On-line SDK Registration

We support the following proxy specifications:

  1. Manual proxy selection --proxy.
  2. Automatic proxy configuration from a Proxy Auto-Configuration script (PAC) --autocfg. The equivalent internet explorer connection setting is "Use automatic configuration script."
  3. Web Proxy Auto-Detect (WPAD) --wpad. This is a general method of retrieving the PAC script. The equivalent internet explorer connection setting is "Automatically detect settings."

Both 2 and 3 end up using a PAC script. Despite its name, a PAC script may specify no proxy, i.e. direct connection, or it may specify failover proxies, with possible failover to direct connection. The apregister application will try all possible proxies in the order specified if failover is required. If a user specifies both --wpad and --autocfg then the WPAD is used. If the user specifies --proxy with either --wpad or --autocfg then the manual proxy is added to the list of proxy connections that will be tried. This follows the way internet explorer resolves proxies. We only support WPAD via DNS, i.e. DHCP and netbios are not supported (chrome and firefox have the same restriction). When installing on windows, the installer MSI gets the initial settings from the internet explorer settings. The exception is --wpad, since it is not clear where IE stores this flag in the windows registry. For any proxy configuration a username and password may be required. This is true for manual proxy, PAC, and WPAD.

To activate online:

  • Register the product: apregister [proxy setting] <productkey>

To deactivate online:

  • Unregister the product: apregister [proxy setting] --revoke

Off-line SDK Registration

In order to use apregister for off-line registration, you must have root privileges for Linux or run as an administrator for Windows, otherwise the registration will fail.
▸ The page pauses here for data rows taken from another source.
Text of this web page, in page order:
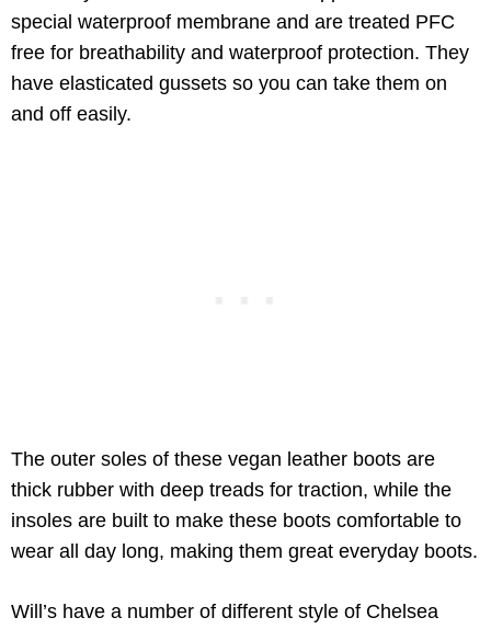
special waterproof membrane and are treated PFC
free for breathability and waterproof protection. They
have elasticated gussets so you can take them on
and off easily.
The outer soles of these vegan leather boots are
thick rubber with deep treads for traction, while the
insoles are built to make these boots comfortable to
wear all day long, making them great everyday boots.
Will’s have a number of different style of Chelsea
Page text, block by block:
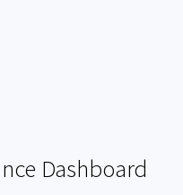
nce Dashboard
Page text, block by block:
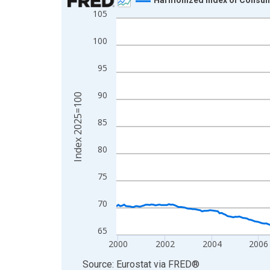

If an unsuccessful registration has occurred in Widows, you will need to remove the files from the license folder under the SDK installation directory and generate a fresh activation request as administrator.

To activate offline:

  1. Create an activation request: apregister --activation-request=<activation_request_filename> <product-key>
  2. Copy the activation request file to a usb stick and go to a machine with internet access.
  3. Using a web browser, got to the off-line activation portal to activate your license.
  4. Copy the contents of the activation request file into the "Activation Certificate" field, then click "Activate."
  5. If successful, a "License" field will appear. Copy the contents to a file which will become the license certificate file.
  6. Copy the license certificate file to a usb stick and return to the machine with the SDK.
  7. Import the license certificate : apregister --import-license=<license_certificate_filename> <product-key>

To deactivate offline:

  1. Create a deactivation request: apregister --deactivation-request=<deactivation_request_filename>
  2. Copy the deactivation request file to a usb stick and go to a machine with internet access.
  3. Using a web browser, got to the off-line activation portal to deactivate your license.
  4. Copy the contents of the deactivation request file into the "Deactivation Certificate" field, then click "Deactivate."
  5. If successful, the license has been deactivated.